Ta,still think you're losing a lot of space with having too much cupboard area.

shelves high and below are the way to go,the paint gan go on high shelves and leave you some ground pace....you need a layout man to give ya the max outta that workshop.


----------



## ByronBlack (7 Jun 2010)

Nicely organised Karl, you have crammed a lot of machinery in that space without it looking to cramped, you've done well there.

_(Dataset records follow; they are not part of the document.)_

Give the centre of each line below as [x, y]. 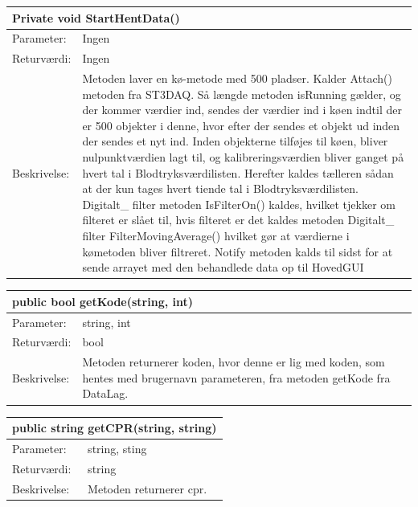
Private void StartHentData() [96, 17]
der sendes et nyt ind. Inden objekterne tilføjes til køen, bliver [235, 141]
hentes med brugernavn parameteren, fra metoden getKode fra [236, 377]
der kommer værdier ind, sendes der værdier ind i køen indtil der [242, 110]
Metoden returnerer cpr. [148, 488]
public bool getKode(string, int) [103, 301]
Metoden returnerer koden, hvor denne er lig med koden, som [234, 362]
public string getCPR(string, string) [115, 428]
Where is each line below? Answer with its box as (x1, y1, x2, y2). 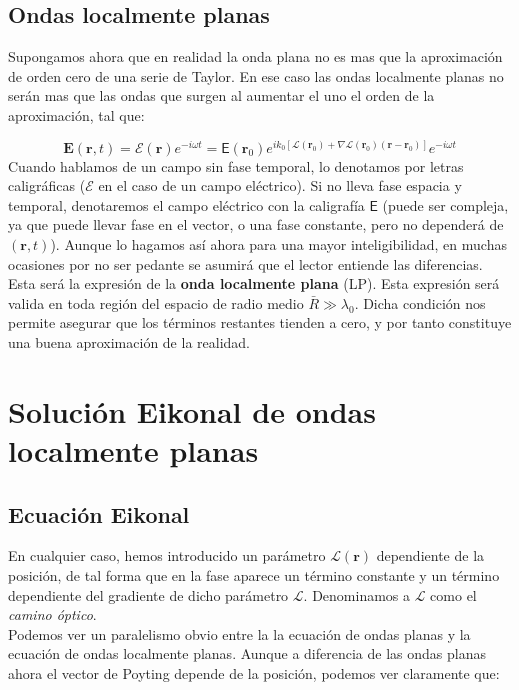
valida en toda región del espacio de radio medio (8, 292, 304, 313)
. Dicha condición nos (354, 292, 486, 313)
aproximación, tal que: (8, 104, 145, 125)
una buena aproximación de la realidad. (8, 332, 251, 352)
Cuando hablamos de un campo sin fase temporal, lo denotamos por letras (8, 155, 464, 176)
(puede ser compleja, (382, 194, 509, 215)
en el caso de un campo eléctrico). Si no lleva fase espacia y (98, 175, 462, 196)
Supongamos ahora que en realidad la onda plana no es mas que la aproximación (8, 46, 503, 67)
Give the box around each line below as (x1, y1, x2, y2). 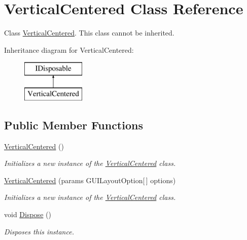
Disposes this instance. (4, 226, 74, 236)
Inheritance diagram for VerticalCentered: (4, 44, 134, 55)
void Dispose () (4, 209, 51, 220)
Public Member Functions (4, 117, 143, 132)
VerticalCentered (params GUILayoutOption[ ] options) (4, 175, 176, 185)
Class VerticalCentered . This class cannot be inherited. (4, 27, 174, 38)
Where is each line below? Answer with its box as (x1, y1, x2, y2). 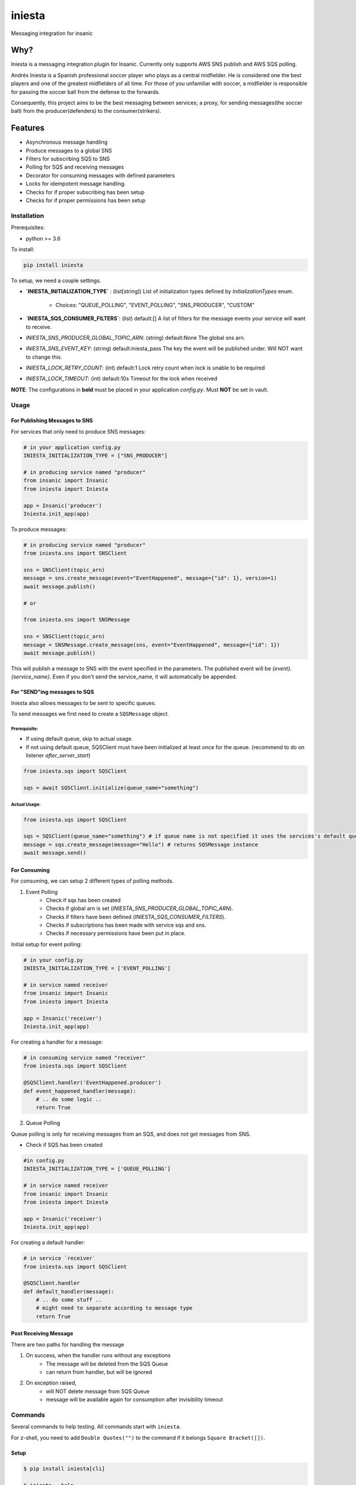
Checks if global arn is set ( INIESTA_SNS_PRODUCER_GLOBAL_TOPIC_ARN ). (46, 905, 234, 912)
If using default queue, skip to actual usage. (26, 735, 133, 742)
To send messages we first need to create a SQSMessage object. (11, 710, 169, 718)
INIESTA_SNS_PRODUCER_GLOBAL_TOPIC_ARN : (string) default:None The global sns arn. (26, 334, 246, 341)
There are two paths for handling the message (11, 1341, 125, 1348)
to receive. (26, 323, 52, 330)
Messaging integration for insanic (11, 30, 93, 37)
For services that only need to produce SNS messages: (11, 428, 146, 435)

How do you find Record Router Table - I've made do with a couple of home built ones, and never been impressed with my efforts and have often wondered what these ones are like and whether they are worth it?


----------



## superunknown (7 Jun 2010)

What make is the spindle moulder you have? It looks a nice compact machine.


----------



## matt (7 Jun 2010)

Karl":1vr5l9bu said:


> The white cupboards store my secret passion, but I will be doing a separate post on that in a few days time. Keep watching......



:?


----------



## ByronBlack (7 Jun 2010)

Karl":3qzoayze said:


> The white cupboards store my secret passion, but I will be doing a separate post on that in a few days time. Keep watching......



Amateur taxidermy?


----------



## woodbloke (7 Jun 2010)

Bit different to a couple of years ago...lots more heavy machinery - Rob


----------



## Karl (7 Jun 2010)

matt":xjn5an7v said:


> Karl":xjn5an7v said:
> 
> 
> > The white cupboards store my secret passion, but I will be doing a separate post on that in a few days time. Keep watching......
> ...



Matt - sorry, I thought you were referring to the earlier post.

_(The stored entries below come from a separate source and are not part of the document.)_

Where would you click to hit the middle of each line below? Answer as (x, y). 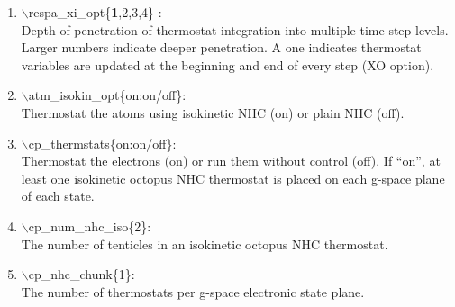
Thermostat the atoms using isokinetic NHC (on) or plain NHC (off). (213, 112)
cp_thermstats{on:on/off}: (102, 143)
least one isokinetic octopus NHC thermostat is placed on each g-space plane (233, 178)
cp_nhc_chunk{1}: (82, 274)
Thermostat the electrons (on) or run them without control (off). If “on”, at (231, 161)
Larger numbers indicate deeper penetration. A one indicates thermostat (221, 47)
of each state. (58, 196)
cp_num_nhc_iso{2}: (90, 226)
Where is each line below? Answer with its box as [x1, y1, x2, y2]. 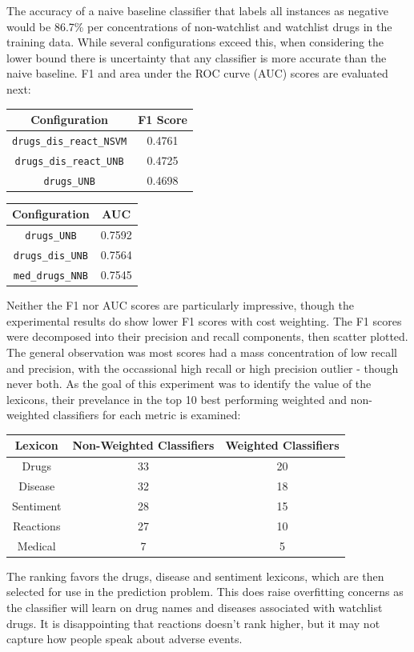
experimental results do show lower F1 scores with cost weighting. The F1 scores [6, 312, 402, 329]
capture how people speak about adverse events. [6, 630, 243, 647]
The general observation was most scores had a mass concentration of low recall [6, 343, 397, 360]
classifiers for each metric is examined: [53, 406, 241, 423]
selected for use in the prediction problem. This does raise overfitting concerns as [6, 583, 404, 600]
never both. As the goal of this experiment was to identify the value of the [6, 375, 372, 392]
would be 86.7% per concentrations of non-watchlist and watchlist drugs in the [6, 18, 392, 34]
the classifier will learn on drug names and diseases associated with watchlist [6, 598, 383, 615]
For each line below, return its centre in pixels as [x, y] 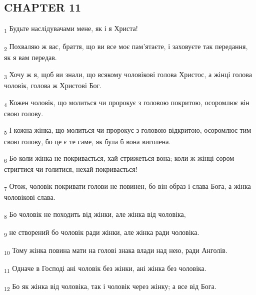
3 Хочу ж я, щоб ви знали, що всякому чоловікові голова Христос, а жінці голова [128, 75]
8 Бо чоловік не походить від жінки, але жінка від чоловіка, [95, 214]
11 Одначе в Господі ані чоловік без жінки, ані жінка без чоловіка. [105, 269]
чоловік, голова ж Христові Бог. [53, 85]
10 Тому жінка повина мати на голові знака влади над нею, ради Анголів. [116, 250]
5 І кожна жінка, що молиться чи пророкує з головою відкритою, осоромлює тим [128, 131]
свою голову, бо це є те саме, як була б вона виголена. [87, 141]
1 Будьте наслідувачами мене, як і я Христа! [71, 29]
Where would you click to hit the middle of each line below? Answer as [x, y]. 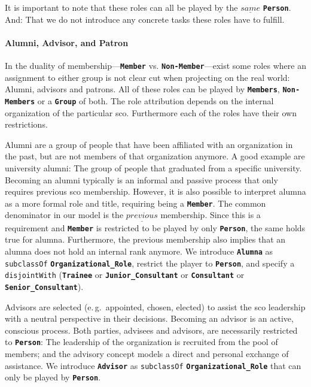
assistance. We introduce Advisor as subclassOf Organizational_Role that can [153, 365]
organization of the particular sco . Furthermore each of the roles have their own [151, 112]
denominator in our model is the [64, 215]
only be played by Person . [53, 377]
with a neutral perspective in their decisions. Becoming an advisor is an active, [149, 318]
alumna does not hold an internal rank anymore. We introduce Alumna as [139, 251]
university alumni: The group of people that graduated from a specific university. [153, 167]
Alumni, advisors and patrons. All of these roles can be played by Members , [142, 89]
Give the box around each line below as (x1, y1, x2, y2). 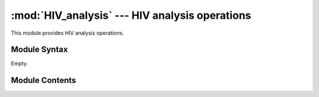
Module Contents (11, 75, 76, 85)
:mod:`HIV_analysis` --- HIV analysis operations (11, 9, 251, 22)
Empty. (11, 60, 28, 67)
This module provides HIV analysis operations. (11, 29, 124, 36)
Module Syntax (11, 45, 68, 55)
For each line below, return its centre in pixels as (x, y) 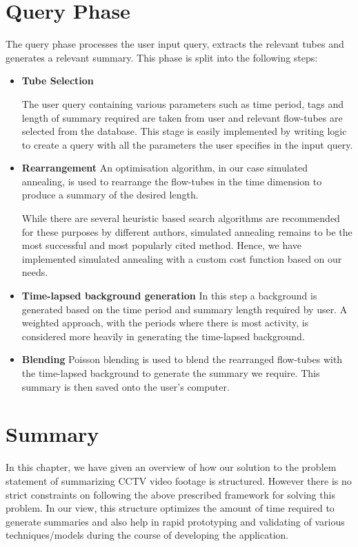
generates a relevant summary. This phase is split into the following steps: (162, 57)
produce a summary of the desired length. (110, 195)
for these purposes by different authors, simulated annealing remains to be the (187, 231)
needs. (35, 272)
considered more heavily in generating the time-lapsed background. (163, 336)
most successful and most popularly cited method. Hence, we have (162, 245)
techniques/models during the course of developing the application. (147, 535)
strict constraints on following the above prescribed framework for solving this (170, 494)
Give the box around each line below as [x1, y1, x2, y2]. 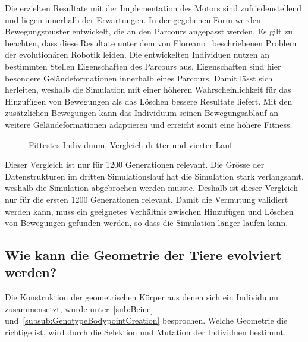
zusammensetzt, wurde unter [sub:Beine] [5, 302, 153, 315]
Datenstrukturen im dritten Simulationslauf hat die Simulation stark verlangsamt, [5, 170, 304, 182]
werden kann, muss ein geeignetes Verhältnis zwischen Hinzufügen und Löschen [5, 205, 294, 217]
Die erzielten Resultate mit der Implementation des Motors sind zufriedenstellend [5, 2, 302, 14]
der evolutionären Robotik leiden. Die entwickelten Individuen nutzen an [5, 48, 270, 61]
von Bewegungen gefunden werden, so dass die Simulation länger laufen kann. [5, 217, 288, 229]
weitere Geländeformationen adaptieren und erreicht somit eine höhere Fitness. [5, 118, 293, 130]
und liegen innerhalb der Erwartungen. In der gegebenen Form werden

I've only found one picture of what used to be in the cabinet







Cheers

Karl


----------



## matt (7 Jun 2010)

Phwooooooar!


----------



## woodbloke (7 Jun 2010)

Karl":3o3fti9y said:


> I've only found one picture of what used to be in the cabinet
> 
> 
> 
> ...


So what's in it now...my guess is it's full of Holtey's  - Rob


----------



## Karl (7 Jun 2010)

BB - the Record router table is great, but it takes up a lot of space. I was going to build a table into the side extension of the t/s, but I couldn't be bothered in the end. I am going to build an enclosed cabinet for the r/t and do away with the open base - this should give extra bit storage, and cut down on noise.

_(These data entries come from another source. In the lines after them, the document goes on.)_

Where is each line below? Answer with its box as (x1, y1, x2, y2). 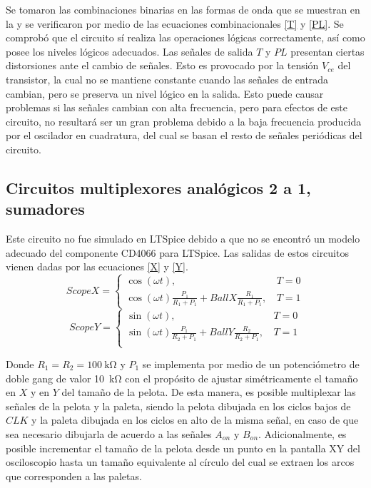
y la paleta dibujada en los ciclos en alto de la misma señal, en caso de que (31, 412, 359, 427)
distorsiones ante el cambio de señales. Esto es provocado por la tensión (6, 58, 319, 73)
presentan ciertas (290, 44, 365, 59)
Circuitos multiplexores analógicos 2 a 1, (6, 176, 311, 198)
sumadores (6, 198, 85, 220)
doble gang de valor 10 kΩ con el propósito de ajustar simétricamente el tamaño (6, 370, 358, 385)
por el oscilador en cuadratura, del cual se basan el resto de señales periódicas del (6, 128, 362, 143)
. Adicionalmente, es (258, 426, 347, 441)
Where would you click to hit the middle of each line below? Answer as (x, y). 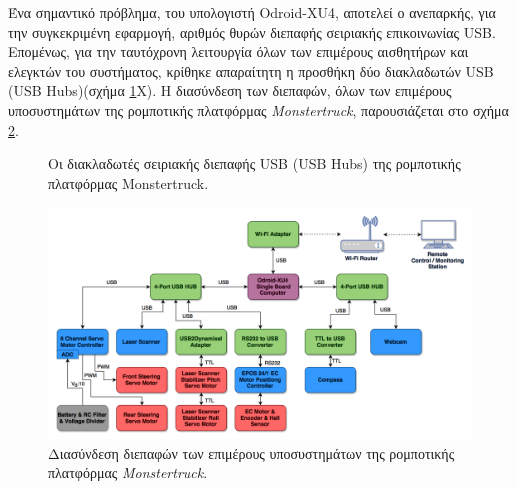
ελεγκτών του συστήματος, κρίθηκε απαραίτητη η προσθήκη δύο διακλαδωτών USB (251, 70)
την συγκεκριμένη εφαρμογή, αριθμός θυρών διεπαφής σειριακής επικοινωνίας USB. (252, 31)
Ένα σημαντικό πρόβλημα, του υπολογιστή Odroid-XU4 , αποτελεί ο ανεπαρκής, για (252, 12)
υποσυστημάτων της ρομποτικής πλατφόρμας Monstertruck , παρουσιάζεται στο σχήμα (258, 109)
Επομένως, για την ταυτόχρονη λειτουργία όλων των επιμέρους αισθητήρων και (238, 51)
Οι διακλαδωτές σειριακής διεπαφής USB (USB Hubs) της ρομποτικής (254, 163)
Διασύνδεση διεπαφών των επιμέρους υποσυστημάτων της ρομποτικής (251, 452)
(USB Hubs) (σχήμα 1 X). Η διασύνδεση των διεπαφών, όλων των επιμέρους (230, 90)
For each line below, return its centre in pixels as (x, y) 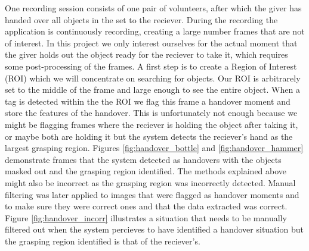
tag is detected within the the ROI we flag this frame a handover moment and (148, 101)
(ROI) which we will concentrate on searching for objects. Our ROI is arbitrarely (153, 78)
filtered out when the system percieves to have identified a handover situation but (154, 229)
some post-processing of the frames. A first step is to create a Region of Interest (151, 66)
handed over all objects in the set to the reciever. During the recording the (141, 19)
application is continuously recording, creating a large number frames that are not (155, 31)
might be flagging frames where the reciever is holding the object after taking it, (152, 124)
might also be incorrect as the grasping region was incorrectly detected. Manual (150, 182)

Superunknown - the SM is a Fox.

Rob - Sorry, no Holteys. As for the additional cast iron, check out my signature line......

Cheers

Karl


----------



## Ironballs (7 Jun 2010)

It's an anvil


----------



## OPJ (8 Jun 2010)

Not bad, Karl. Still much better organised than my workshop.  :wink:

I assume you don't do many large, fitted units? I can't see where you'd find the space to dry-assemble them.

Do you lose much time having to drag machines out to use them? It looks as though you they're all reasonably laid out so that, for example, you don't have to move anything else to get to your table saw?


----------



## adzeman (8 Jun 2010)

One o the best garage workshops Ive seen. Certainly better than the one I used to have in the old house.

I took the metal door off and replaced with a three paneled folding door. The right hand one opened inwards. The centre door folded back on to the left hand which opened outwards. This made the garage secure and was tested by the local scroats and stood up.


----------



## Karl (8 Jun 2010)

OPJ":22ddzv60 said:


> I assume you don't do many large, fitted units? I can't see where you'd find the space to dry-assemble them.



That's what the conservatory is for!



OPJ":22ddzv60 said:


> Do you lose much time having to drag machines out to use them? It looks as though you they're all reasonably laid out so that, for example, you don't have to move anything else to get to your table saw?



Don't really lose much time. Pretty much any machine can be wheeled into position, set-up and d/x connected in a couple of minutes. Do the job you need, then a couple of minutes to put it back. So if, for example, you've got a batch of work to do on the SM, adding 5 mins for wheeling it in and out of position isn't a big deal. 

It's all about trade-offs. If you want to have that many tools in such a small space you have to keep the 'shop tidy or you grind to a halt. 

Cheers

Karl


----------